**** PROVIDED ENTRIES ****
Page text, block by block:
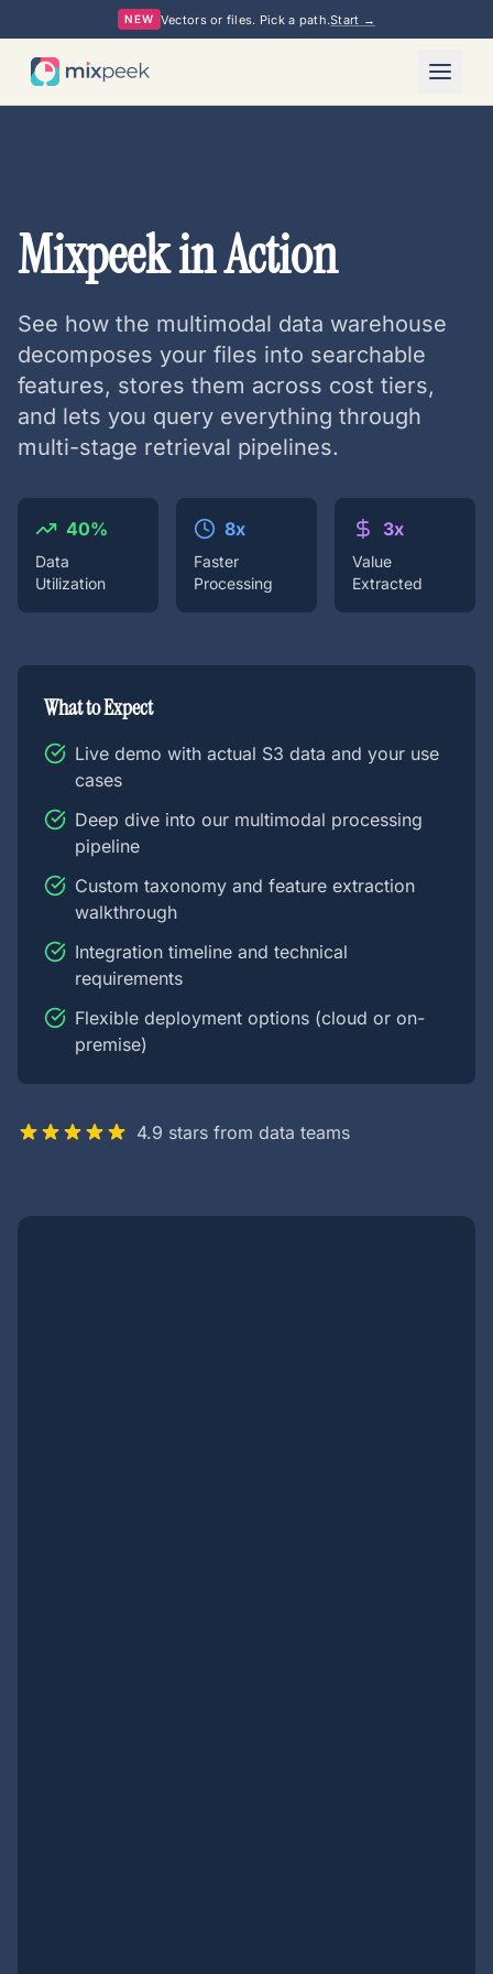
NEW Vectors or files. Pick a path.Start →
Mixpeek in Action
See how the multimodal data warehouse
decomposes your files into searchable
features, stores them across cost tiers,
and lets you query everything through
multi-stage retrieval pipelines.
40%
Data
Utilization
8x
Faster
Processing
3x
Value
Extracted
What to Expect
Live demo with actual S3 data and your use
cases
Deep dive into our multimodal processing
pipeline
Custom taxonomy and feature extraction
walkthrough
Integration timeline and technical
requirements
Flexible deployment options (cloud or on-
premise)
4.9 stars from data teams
****
WHAT TO PRODUCE — Only lines that include "files" belong in the answer; return them from the entries above.

RESPONSE BOX —
NEW Vectors or files. Pick a path.Start →
decomposes your files into searchable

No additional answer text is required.